We’re currently discussing whether or not to expose the “forcing redo log to
storage” in the API. We also are planning on doing a renaming pass.

**Q**: Why doesn't RocksRecoveryUnit::endUnitOfWork respect _defaultCommit before
calling commitUnitOfWork?  
**A**: _defaultCommit is a temporary boolean that should disappear once we’ve fully
implemented rollbacks.

**Q**: Why is RocksRecoveryUnit::isCommitNeeded based on size of buffered write
batch? Isn't this supposed to return TRUE If a WAL sync is needed?  
**A**: This is an mmapv1-specific method that will be going away.  It’s part of the
API but will be removed soon.

**Q**: In RocksRecordStore::updateWithDamages() there is a comment "todo: this
should use the merge functionality in rocks". Can you explain more about the
motivation? Is it for atomicity, or for reducing write amplification?  
**A**: We want to do this for speed, as it will allow us to avoid reading in data
from rocks, updating it in memory, and writing it back. However, due to the way
the rest of our code works, we’re not sure if this will yield much of a
performance increase. For now, we’re focusing on getting minimal functionality
working, but may benchmark this in the future.

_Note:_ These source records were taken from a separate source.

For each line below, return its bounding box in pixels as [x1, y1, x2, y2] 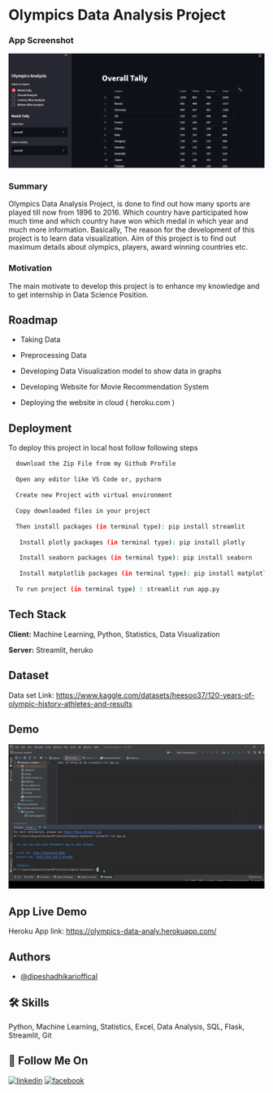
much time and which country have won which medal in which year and [8, 216, 249, 226]
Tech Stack [8, 607, 67, 621]
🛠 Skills [8, 996, 50, 1010]
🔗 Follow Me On [8, 1054, 89, 1068]
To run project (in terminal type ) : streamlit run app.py [15, 586, 220, 594]
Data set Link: [8, 690, 54, 700]
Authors [8, 950, 51, 964]
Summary [8, 181, 49, 192]

**Q**: How do I install RocksDB?  
**A**: https://groups.google.com/forum/#!topic/mongodb-dev/ilcHAg6JgQI

**Q**: I think RocksRecordStore::_nextId needs to be persistent. But I also think the API needs to
support logical IDs as DiskLoc is physical today and using (int,int) for file number / offset
implies that files are at most 2G. And I suspect that the conversion of it to a byte stream means
that Rocks documents are not in PK order on little endian (see _makeKey).
**A**: We're planning on pushing DiskLoc under the storage layer API (it’s really an mmapv1 data
type) and replacing it with a 64-bit RecordID type that can be converted into whatever a storage
engine requires.

General
=======
**Q**: Does the storage engine allow for group commit?  
**A**: Yes.  In fact, the mmapv1 impl does group commit.

**Q**: cleanShutdown has no return value. What is to be done on an internal error
(assert & crash)?  
**A**: Yes, on internal error, assert and crash.

**Q**: Storage engine initialization is done in the constructor. How are errors on
init to be returned or handled?  
**A**: Currently all errors on storage engine init are fatal.  We assume if the
storage engine can’t work, the database probably can’t work either.

**Q**: Is Command::runAgainstRegistered() the entry point of query and update
queries? I saw these lines:

    OperationContext* noTxn = NULL; // mongos doesn't use transactions SERVER-13931
    execCommandClientBasic(noTxn, c, *client, queryOptions, ns, jsobj, anObjBuilder, false);

Are we always passing noTxn to the query? What does it mean?  
**A**: The entry point of query and updates is assembleResponse in instance.cpp.  In
the case you cite, the command is being invoked from mongos, which doesn’t need
to pay attention to durability or take locks.

**Q**: From my reading of the codes, the Cloner component is the way for MongoDB to
build a new slave from a master (called by ReplSource::resync()). If I
understand the codes correctly, cloning always does logical copy of keys
(reading keys one by one and insert them one by one). Two comments I have:

    1. RocksDB uses LSM, which provides a good feature that you can do physical copy
       of the files, which should be faster. Is there a long term plan to make
       use of it?   
    2. If we stick on logical copy, the best practice is to tune the RocksDB in 
       the new slave side to speed up the copy process:   
            1. Disable WAL tune compactions  
            2. Tune compaction to never happen   
            3. Use vectorrep mem table   
            4. Issue a full compaction and reopen the DB after cloning finishes.  
We might consider to design the storage plug-in and components to use it to be  
flexible enough to make it easy to make those future improvements when needed.  
**A**: Offering a physical file copy for initial sync is something we're
considering for the future, but not at this time.